Domingo XXXII del Tiempo Ordinario, Ciclo C

Dios no es un Dios de muertos, sino de vivos

Autor: Padre Pablo Largo Domínguez

 

 

El día 1 celebrábamos la solemnidad de Todos los Santos y el día 2 la conmemoración de Todos los Fieles Difuntos. Esta circunstancia es el telón de fondo temporal para las palabras finales del evangelio de hoy: "Dios no es un Dios de muertos, sino de vivos". Tan Dios de vivos que, en las cartas de San Pablo, se lo revestirá de estos tres títulos: "el que resucitó a Nuestro Señor Jesucristo", "el que resucita a los muertos", "el Dios de la esperanza".

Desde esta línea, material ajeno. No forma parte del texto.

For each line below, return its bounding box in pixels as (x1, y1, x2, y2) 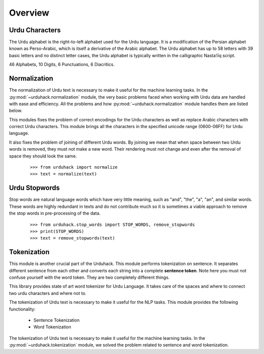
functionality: (9, 306, 36, 312)
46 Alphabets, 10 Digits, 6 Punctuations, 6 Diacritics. (9, 62, 115, 67)
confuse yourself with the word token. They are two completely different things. (9, 274, 170, 280)
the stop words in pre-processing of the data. (9, 210, 101, 216)
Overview (9, 7, 49, 18)
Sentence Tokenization (33, 317, 80, 323)
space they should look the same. (9, 153, 77, 159)
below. (9, 108, 22, 113)
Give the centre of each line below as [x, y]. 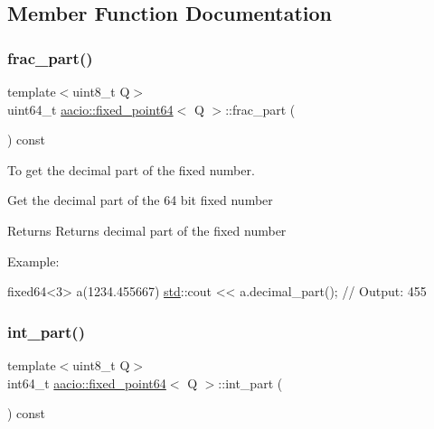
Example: [33, 261]
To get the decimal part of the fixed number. [131, 169]
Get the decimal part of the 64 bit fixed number [140, 200]
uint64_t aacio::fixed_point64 [90, 109]
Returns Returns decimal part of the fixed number [147, 230]
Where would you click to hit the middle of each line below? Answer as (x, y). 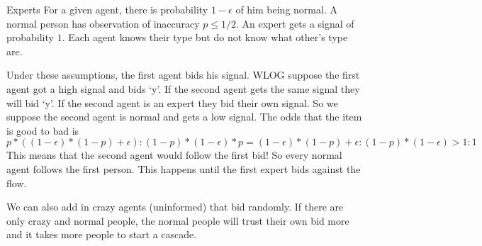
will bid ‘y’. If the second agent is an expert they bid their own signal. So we (172, 102)
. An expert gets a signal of (295, 23)
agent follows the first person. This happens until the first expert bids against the (184, 168)
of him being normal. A (286, 9)
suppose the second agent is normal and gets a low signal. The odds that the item (184, 117)
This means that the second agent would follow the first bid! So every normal (174, 155)
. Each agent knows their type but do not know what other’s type (205, 37)
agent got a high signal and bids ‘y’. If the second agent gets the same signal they (183, 88)

Sin embargo, en las encuestas que se han hecho entre personas que se declaran cristianas, hay un porcentaje significativo que declara que con la muerte acaba todo. Existe, además, una creencia que parece ir abriéndose paso: la de la reencarnación, como si nuestra vida fuera un libro que se reedita una vez agotado; en unas ocasiones, corregido y mejorado, en otras, estropeado.

Jesús, de una manera muy sobria, nos invita a asomarnos al misterio de Dios. Porque de eso es de lo que se trata a la postre: no de deseos nuestros ni de fantasías de la imaginación, sino de Dios y de su designio. Cuando decimos que con la muerte acaba todo, demostramos que no conocemos a Dios. Porque le retiramos lo que le es más propio, oscurecemos su gloria, no confesamos su divinidad. La gloria y la divinidad de Dios se manifiestan justamente en tres actos absolutamente divinos, divinamente divinos: la creación de las cosas, la justificación del pecador, la resurrección de los muertos.

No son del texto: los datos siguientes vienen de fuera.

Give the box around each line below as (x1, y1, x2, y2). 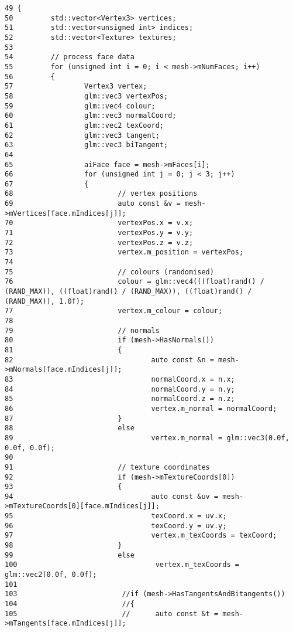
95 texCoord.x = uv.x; (5, 512, 227, 521)
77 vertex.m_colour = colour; (5, 307, 223, 315)
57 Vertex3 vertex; (5, 82, 147, 91)
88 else (5, 424, 135, 433)
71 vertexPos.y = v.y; (5, 229, 194, 237)
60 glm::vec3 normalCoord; (5, 111, 177, 120)
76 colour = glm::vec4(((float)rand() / (5, 277, 264, 286)
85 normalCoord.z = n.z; (5, 395, 235, 403)

Sólo Dios puede crear. Él es el principio de todo cuanto existe, y todo subsiste en él, que es la fuente de toda la fuerza y belleza de las cosas, el que da esplendor hasta a la brizna de hierba o al lirio del campo. No ha esparcido las galaxias por el universo ni nos ha sembrado a nosotros como a voleo en esta tierra dejándonos luego abandonados a nuestra suerte. Si Él retirara su mano o su soplo, nos desvaneceríamos en ese mismo instante. Pero Dios no es un Dios de muertos, sino de vivos. Su pálpito está en lo más hondo de cada ser. Él cuida de sus criaturas.

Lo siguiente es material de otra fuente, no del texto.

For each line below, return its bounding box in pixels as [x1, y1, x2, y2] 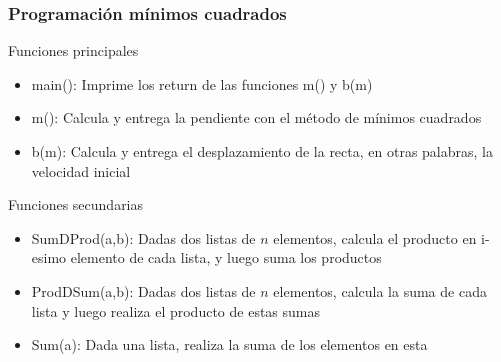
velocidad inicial [31, 160, 131, 181]
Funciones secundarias [8, 194, 144, 215]
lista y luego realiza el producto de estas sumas [31, 300, 320, 321]
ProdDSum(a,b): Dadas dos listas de [31, 280, 256, 301]
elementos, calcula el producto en [273, 227, 477, 248]
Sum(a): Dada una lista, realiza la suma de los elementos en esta [31, 334, 428, 355]
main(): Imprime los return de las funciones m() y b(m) [31, 73, 373, 94]
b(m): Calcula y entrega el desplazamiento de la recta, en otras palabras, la [31, 141, 493, 161]
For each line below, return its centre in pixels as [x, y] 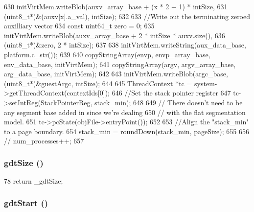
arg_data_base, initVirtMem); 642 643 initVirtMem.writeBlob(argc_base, [116, 74]
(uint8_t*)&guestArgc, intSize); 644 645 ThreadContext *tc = [98, 83]
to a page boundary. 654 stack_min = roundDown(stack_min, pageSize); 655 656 [127, 131]
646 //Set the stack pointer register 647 [171, 93]
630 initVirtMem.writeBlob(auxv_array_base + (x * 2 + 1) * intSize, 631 [116, 6]
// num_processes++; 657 [44, 141]
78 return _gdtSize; [34, 181]
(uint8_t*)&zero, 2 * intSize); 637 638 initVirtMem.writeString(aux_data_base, [125, 45]

Todo salió bueno de sus manos, y a nosotros nos predestinó a ser imagen de su Hijo. Nada puede haber más grande sobre la tierra ni en el cielo. Por un misterio que no nos sabemos explicar, sentimos que no sólo somos frágiles, sino que nuestros corazones están inclinados al mal. Un filósofo lo formulaba así: "Hay algo en la desgracia del mejor de nuestros amigos que no nos desagrada del todo". Y otro lo declaraba en estos términos: "El hombre se halla lleno de buena voluntad, y nadie le va a la zaga en ello. Allí, empero, donde tiende su mano para ayudar, allí causa un estropicio" (la guerra de Irak podría ser un buen ejemplo). Esto da a entender esa herida profunda que hemos sufrido y de la que no nos podemos curar por nosotros mismos. Pero Dios no ha permitido que se frustrara su designio. ¿De qué nos serviría haber nacido, si no hubiéramos sido rescatados? Es lo que ha hecho por medio de su Hijo Jesús. Sólo Él podía rescatarnos, sólo Dios podía justificar a los pecadores, sólo él podía arrancar de nosotros el corazón de piedra y darnos un corazón de carne. Esa es justamente su obra redentora. Porque Dios no es un Dios de muertos, sino de vivos. Y nos ha dado la capacidad de amar, de compartir la desgracia del menor de nuestros amigos, de perdonar a los enemigos y orar por ellos. Nuestra única labor se reduce a consentir a esa obra, acoger el don del amor y vivirlo abnegadamente.

El único que puede crear y el único que puede santificar es el único que puede resucitar. A los que nos ha llamado al ser y nos ha dado el don de la justificación quiere conducirnos a la glorificación. No ha querido hacer un simple ensayo de creación, ni ha querido correr una aventura pasajera con nosotros. No somos resultado de un capricho, sino fruto de un amor eterno. ¿De qué nos serviría haber sido rescatados si no fuéramos resucitados? La primera creación se ordena a la nueva creación, a los nuevos cielos y la nueva tierra; y la justificación del pecador se ordena a esa vida de plena y consumada comunión con él y con todos sus santos que quiere darnos para siempre. Porque el Dios de Jesús no es un Dios de muertos, sino de vivos.